We got a phone call today, which followed a pattern we've experienced before. When the phone is answered, an automated voice explains that your credit card has gone over its limit - the randomly generated excuse this time (they do actually differ) explained we'd spent 1.5 million won in a Lotte department store in Seoul this morning - a neat trick when you've been in Busan all day. Please press '9' for more details. On pressing the keypad, you're connected to a real person who proceeds to ask how they can help you.

Which is where the fun begins, because when you explain that you've been called, the no-doubt carefully rehearsed Korean accent breaks down and you're left trying to decipher what sounds suspiciously like a heavily-accented Chinese voice which is presumably trying to persuade you in halting Korean to give them your credit card details.
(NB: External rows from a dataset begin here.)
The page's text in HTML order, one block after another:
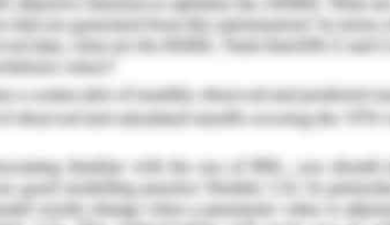
of America wherein Woolworths is going
US is one of the sturdiest markets
it is the home to numerous bright
at the forefront of technical
Background of CSR
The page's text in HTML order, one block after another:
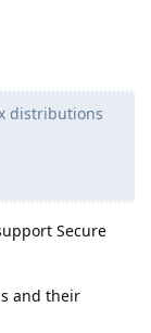
distributions
Secure
and their
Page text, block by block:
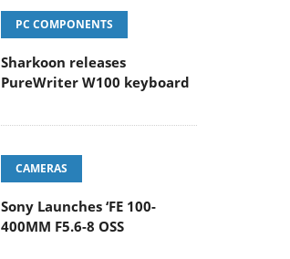
PC COMPONENTS
Sharkoon releases
PureWriter W100 keyboard
CAMERAS
Sony Launches ‘FE 100-
400MM F5.6-8 OSS
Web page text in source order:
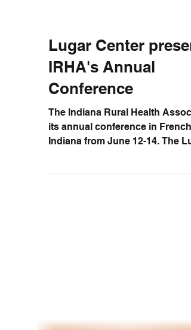
Lugar Center
IRHA's Annual
Conference
The Indiana Rural Health
its annual conference in French
Center was represented...
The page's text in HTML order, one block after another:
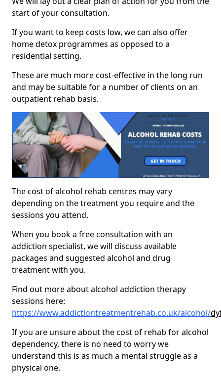
start of your consultation.
If you want to keep costs low, we can also offer
home detox programmes as opposed to a
residential setting.
These are much more cost-effective in the long run
and may be suitable for a number of clients on an
outpatient rehab basis.
The cost of alcohol rehab centres may vary
depending on the treatment you require and the
sessions you attend.
When you book a free consultation with an
addiction specialist, we will discuss available
packages and suggested alcohol and drug
treatment with you.
Find out more about alcohol addiction therapy
sessions here:
https://www.addictiontreatmentrehab.co.uk/alcohol/
If you are unsure about the cost of rehab for alcohol
dependency, there is no need to worry we
understand this is as much a mental struggle as a
physical one.
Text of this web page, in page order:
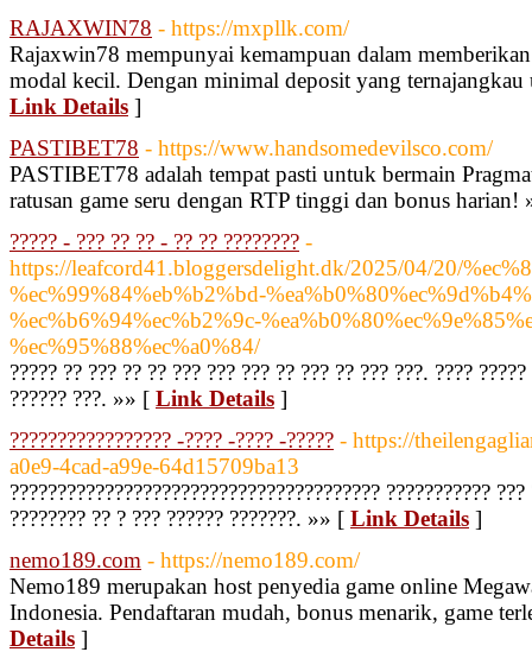
RAJAXWIN78 - https://mxpllk.com/
Rajaxwin78 mempunyai kemampuan dalam
modal kecil. Dengan minimal deposit yang
Link Details ]
PASTIBET78 - https://www.handsomedevilsco.com/
PASTIBET78 adalah tempat pasti untuk bermain
ratusan game seru dengan RTP tinggi dan bonus
????? - ??? ?? ?? - ?? ?? ???????? -
https://leafcord41.bloggersdelight.dk/2025/04/20/
%ec%99%84%eb%b2%bd-
%ec%b6%94%ec%b2%9c-
%ec%95%88%ec%a0%84/
????? ?? ??? ?? ?? ??? ??? ??? ?? ??? ?? ??? ???. ????
?????? ???. »» [ Link Details ]
????????????????? -???? -???? -????? - https://
a0e9-4cad-a99e-64d15709ba13
??????????????????????????????????????? ???????????
???????? ?? ? ??? ?????? ???????. »» [ Link Details ]
nemo189.com - https://nemo189.com/
Nemo189 merupakan host penyedia game online
Indonesia. Pendaftaran mudah, bonus menarik, game
Details ]
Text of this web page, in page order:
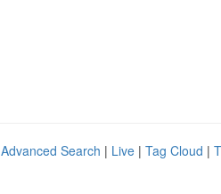
Advanced Search | Live | Tag Cloud |
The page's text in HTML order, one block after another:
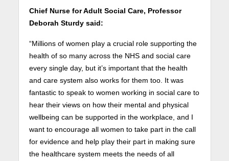
Chief Nurse for Adult Social Care, Professor
Deborah Sturdy said:
“Millions of women play a crucial role supporting the
health of so many across the NHS and social care
every single day, but it’s important that the health
and care system also works for them too. It was
fantastic to speak to women working in social care to
hear their views on how their mental and physical
wellbeing can be supported in the workplace, and I
want to encourage all women to take part in the call
for evidence and help play their part in making sure
the healthcare system meets the needs of all
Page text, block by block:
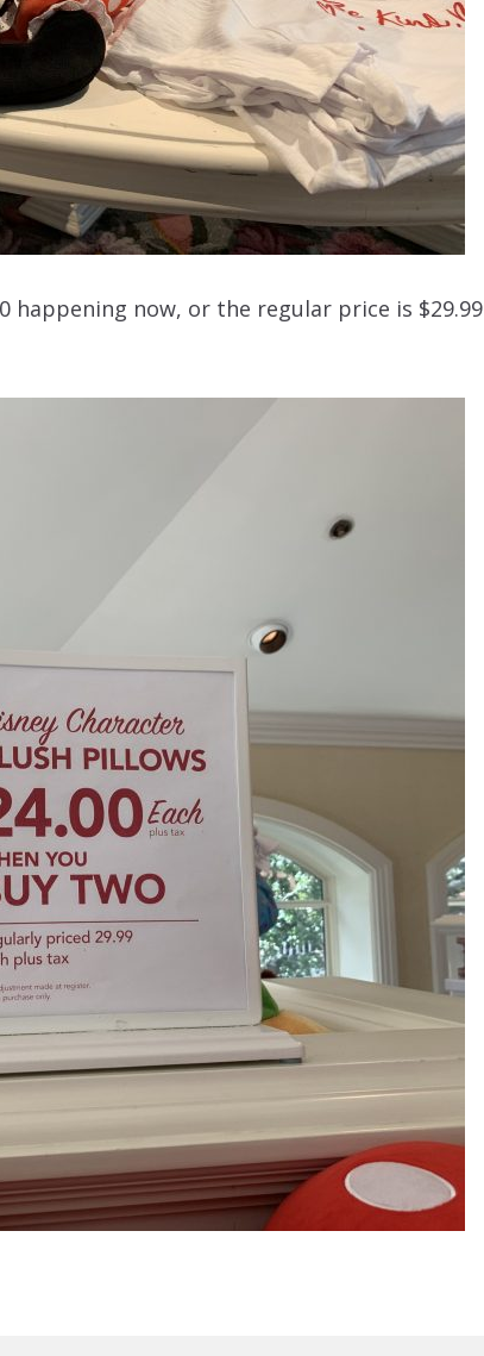
now, or the regular price is $29.99
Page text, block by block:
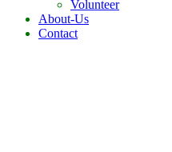
Volunteer
About-Us
Contact
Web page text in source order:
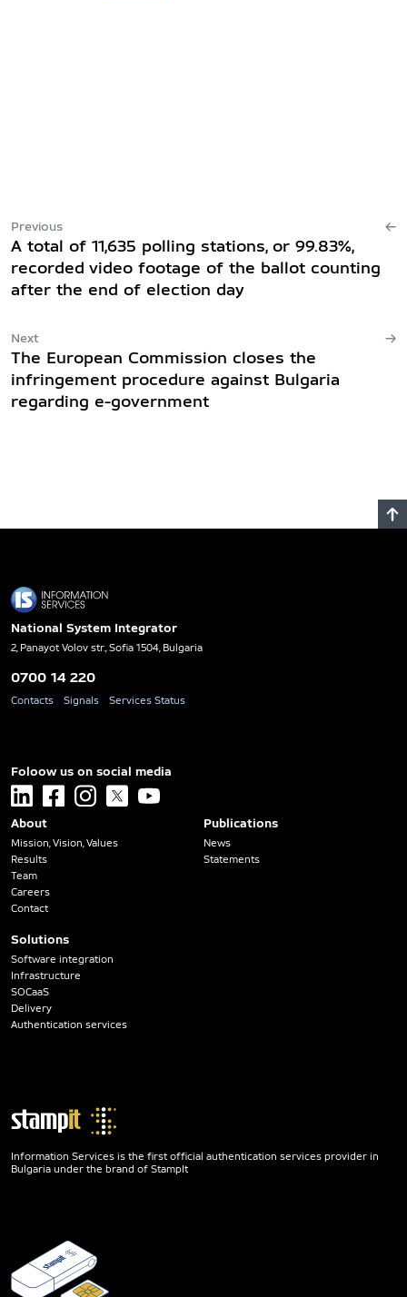
Previous
A total of 11,635 polling stations, or 99.83%,
recorded video footage of the ballot counting
after the end of election day
Next
The European Commission closes the
infringement procedure against Bulgaria
regarding e-government
National System Integrator
2, Panayot Volov str., Sofia 1504, Bulgaria
0700 14 220
Contacts Signals Services Status
Foloow us on social media
linkedin facebookinstagram
x youtube
About
Mission, Vision, Values
Results
Team
Careers
Contact
Solutions
Software integration
Infrastructure
SOCaaS
Delivery
Authentication services
Publications
News
Statements
Information Services is the first official authentication services provider in
Bulgaria under the brand of StampIt
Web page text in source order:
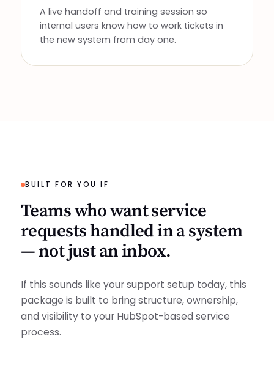
A live handoff and training session so
internal users know how to work tickets in
the new system from day one.
BUILT FOR YOU IF
Teams who want service
requests handled in a system
— not just an inbox.
If this sounds like your support setup today, this
package is built to bring structure, ownership,
and visibility to your HubSpot-based service
process.
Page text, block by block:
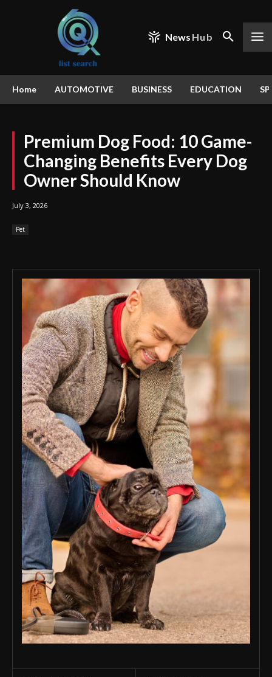
News Hub
Home AUTOMOTIVE BUSINESS EDUCATION
Premium Dog Food: 10 Game-
Changing Benefits Every Dog
Owner Should Know
July 3, 2026
Pet
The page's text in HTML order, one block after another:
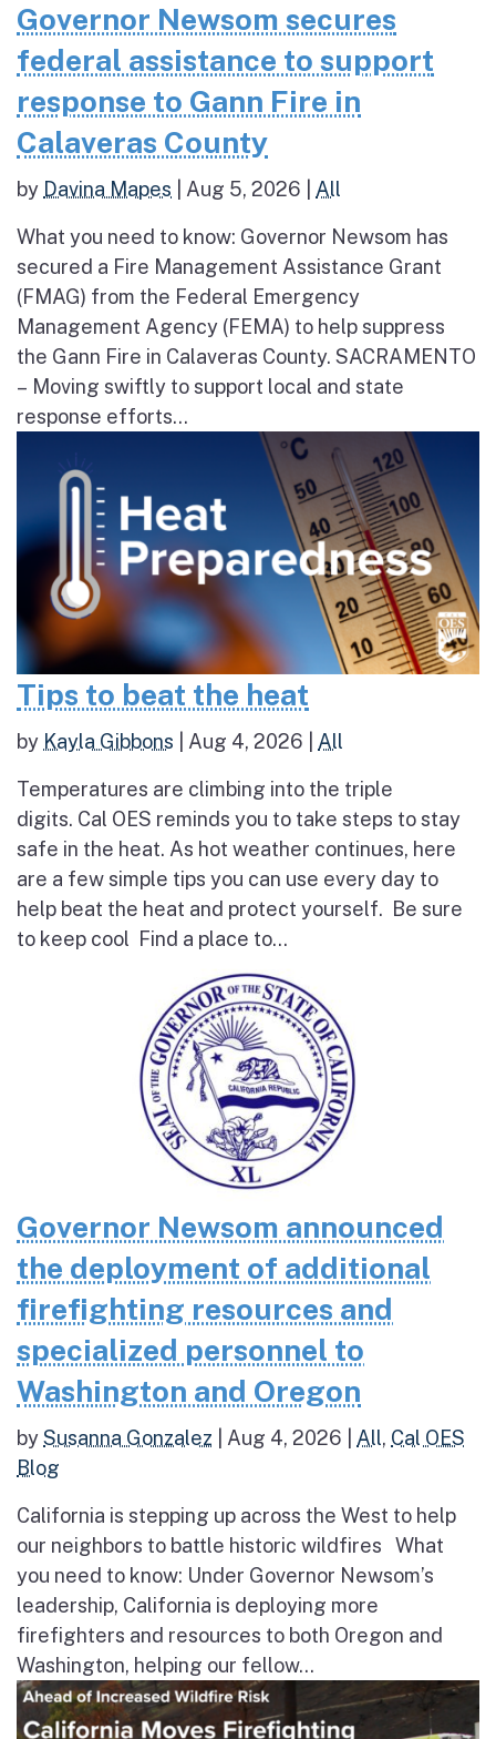
Governor Newsom secures
federal assistance to support
response to Gann Fire in
Calaveras County
by Davina Mapes Aug 5, 2026 All
What you need to know: Governor Newsom has
secured a Fire Management Assistance Grant
(FMAG) from the Federal Emergency
Management Agency (FEMA) to help suppress
the Gann Fire in Calaveras County. SACRAMENTO
– Moving swiftly to support local and state
response efforts...
Tips to beat the heat
by Kayla Gibbons Aug 4, 2026 All
Temperatures are climbing into the triple
digits. Cal OES reminds you to take steps to stay
safe in the heat. As hot weather continues, here
are a few simple tips you can use every day to
help beat the heat and protect yourself. Be sure
to keep cool Find a place to...
Governor Newsom announced
the deployment of additional
firefighting resources and
specialized personnel to
Washington and Oregon
bySusanna Gonzalez Aug 4, 2026 All, Cal OES
Blog
California is stepping up across the West to help
our neighbors to battle historic wildfires What
you need to know: Under Governor Newsom’s
leadership, California is deploying more
firefighters and resources to both Oregon and
Washington, helping our fellow...
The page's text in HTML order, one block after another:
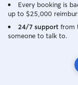
Every booking is
up to $25,000
24/7 support from
someone to talk to.
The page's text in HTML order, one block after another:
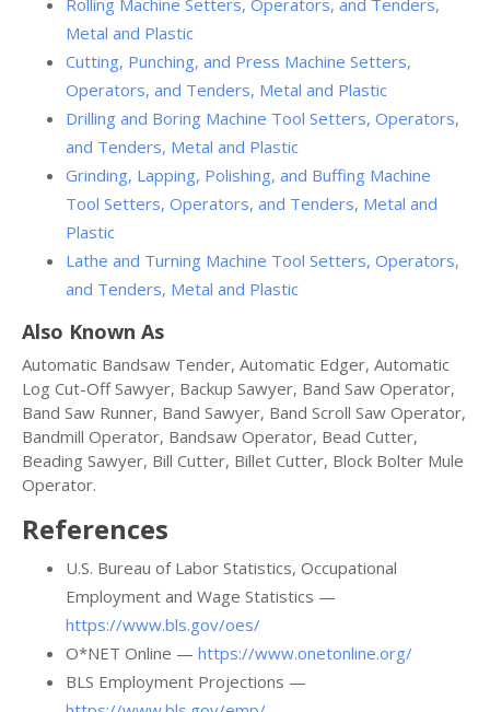
Rolling Machine Setters, Operators, and Tenders,
Metal and Plastic
Cutting, Punching, and Press Machine Setters,
Operators, and Tenders, Metal and Plastic
Drilling and Boring Machine Tool Setters, Operators,
and Tenders, Metal and Plastic
Grinding, Lapping, Polishing, and Buffing Machine
Tool Setters, Operators, and Tenders, Metal and
Plastic
Lathe and Turning Machine Tool Setters, Operators,
and Tenders, Metal and Plastic
Also Known As
Automatic Bandsaw Tender, Automatic Edger, Automatic
Log Cut-Off Sawyer, Backup Sawyer, Band Saw Operator,
Band Saw Runner, Band Sawyer, Band Scroll Saw Operator,
Bandmill Operator, Bandsaw Operator, Bead Cutter,
Beading Sawyer, Bill Cutter, Billet Cutter, Block Bolter Mule
Operator.
References
U.S. Bureau of Labor Statistics, Occupational
Employment and Wage Statistics —
https://www.bls.gov/oes/
O*NET Online — https://www.onetonline.org/
BLS Employment Projections —
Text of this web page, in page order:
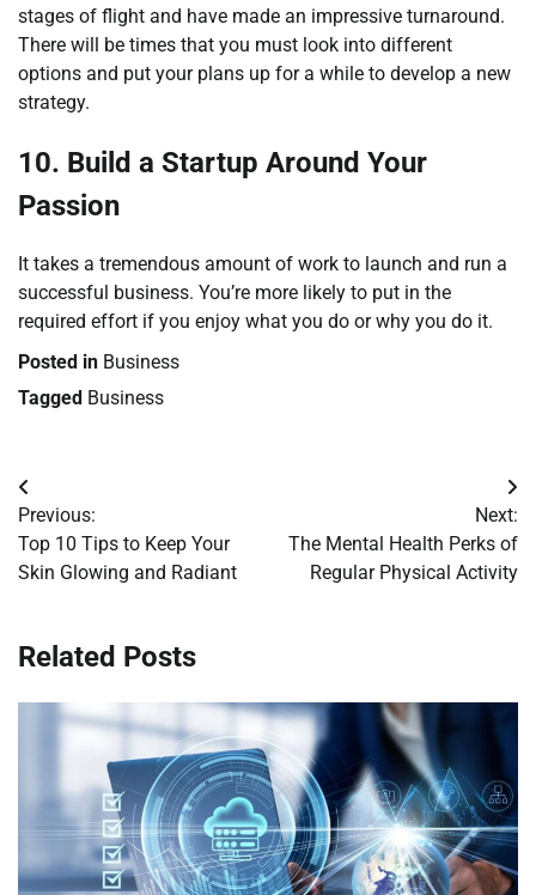
stages of flight and have made an impressive turnaround.
There will be times that you must look into different
options and put your plans up for a while to develop a new
strategy.
10. Build a Startup Around Your
Passion
It takes a tremendous amount of work to launch and run a
successful business. You’re more likely to put in the
required effort if you enjoy what you do or why you do it.
Posted in Business
Tagged Business
Post
navigation
Previous:
Top 10 Tips to Keep Your
Skin Glowing and Radiant
Next:
The Mental Health Perks of
Regular Physical Activity
Related Posts
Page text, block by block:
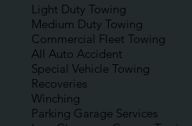
Light Duty Towing
Medium Duty Towing
Commercial Fleet Towing
All Auto Accident
Special Vehicle Towing
Recoveries
Winching
Parking Garage Services
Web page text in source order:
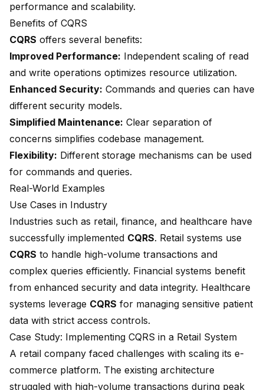
performance and scalability.
Benefits of CQRS
CQRS offers several benefits:
Improved Performance: Independent scaling of read
and write operations optimizes resource utilization.
Enhanced Security: Commands and queries can have
different security models.
Simplified Maintenance: Clear separation of
concerns simplifies codebase management.
Flexibility: Different storage mechanisms can be used
for commands and queries.
Real-World Examples
Use Cases in Industry
Industries such as retail, finance, and healthcare have
successfully implemented CQRS. Retail systems use
CQRS to handle high-volume transactions and
complex queries efficiently. Financial systems benefit
from enhanced security and data integrity. Healthcare
systems leverage CQRS for managing sensitive patient
data with strict access controls.
Case Study: Implementing CQRS in a Retail System
A retail company faced challenges with scaling its e-
commerce platform. The existing architecture
struggled with high-volume transactions during peak
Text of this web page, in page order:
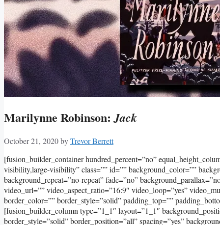
Marilynne Robinson:Jack
October 21, 2020byTrevor Berrett
[fusion_builder_container hundred_percent=”no”
visibility,large-visibility” class=”” id=”” background_color=””
background_repeat=”no-repeat” fade=”no”
video_url=”” video_aspect_ratio=”16:9″ video_loop=”yes”
border_color=”” border_style=”solid” padding_top=””
[fusion_builder_column type=”1_1″ layout=”1_1″
border_style=”solid” border_position=”all” spacing=”yes”
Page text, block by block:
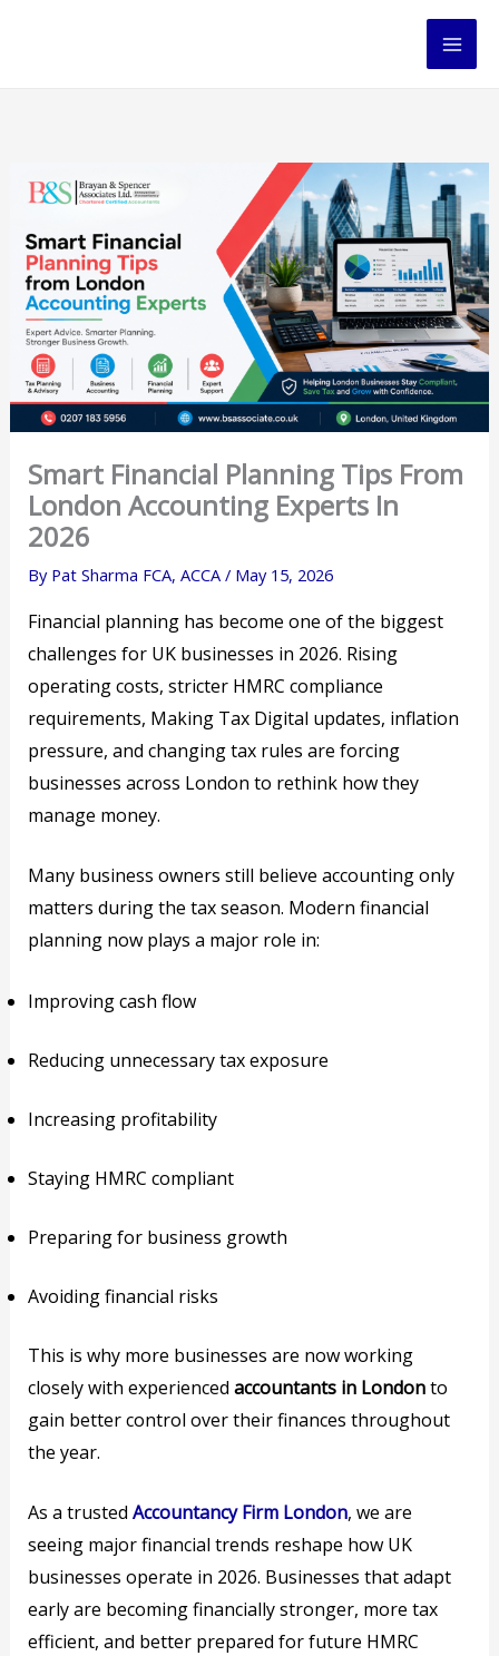
Smart Financial Planning Tips From
London Accounting Experts In
2026
By Pat Sharma FCA, ACCA/ May 15, 2026
Financial planning has become one of the biggest
challenges for UK businesses in 2026. Rising
operating costs, stricter HMRC compliance
requirements, Making Tax Digital updates, inflation
pressure, and changing tax rules are forcing
businesses across London to rethink how they
manage money.
Many business owners still believe accounting only
matters during the tax season. Modern financial
planning now plays a major role in:
Improving cash flow
Reducing unnecessary tax exposure
Increasing profitability
Staying HMRC compliant
Preparing for business growth
Avoiding financial risks
This is why more businesses are now working
closely with experiencedaccountants in Londonto
gain better control over their finances throughout
the year.
As a trustedAccountancy Firm London, we are
seeing major financial trends reshape how UK
businesses operate in 2026. Businesses that adapt
early are becoming financially stronger, more tax
efficient, and better prepared for future HMRC

I'm told it's usually so bad it's not only laughable, it's actually just impossible to understand. Which is where this scam breaks down and it makes you wonder why they bother.

Except that I've heard that a few Koreans do fall for it - maybe some of the people in the call centre are more convincing than others, even if the whole thing seems to have the word 'con' written all over it. I suppose hardly anyone falls for the Nigerian 419 scams either, but all it takes is a handful to make it worthwhile. I guess it's an open question as to whether there's a Chinese-staffed operation running somewhere in South Korea or whether an enterprising criminal group in China is taking their recent WTO entry to heart.

In any case, it looks like that these are far from isolated incidents with Korea's financial regulator warning of the increase in these so called phishing frauds just this week. However, apparently the solution to this lies in making it harder for foreigners (particularly those of Chinese ethnicity) to obtain bank accounts in Korea, the supposed logic of which bears some thinking about.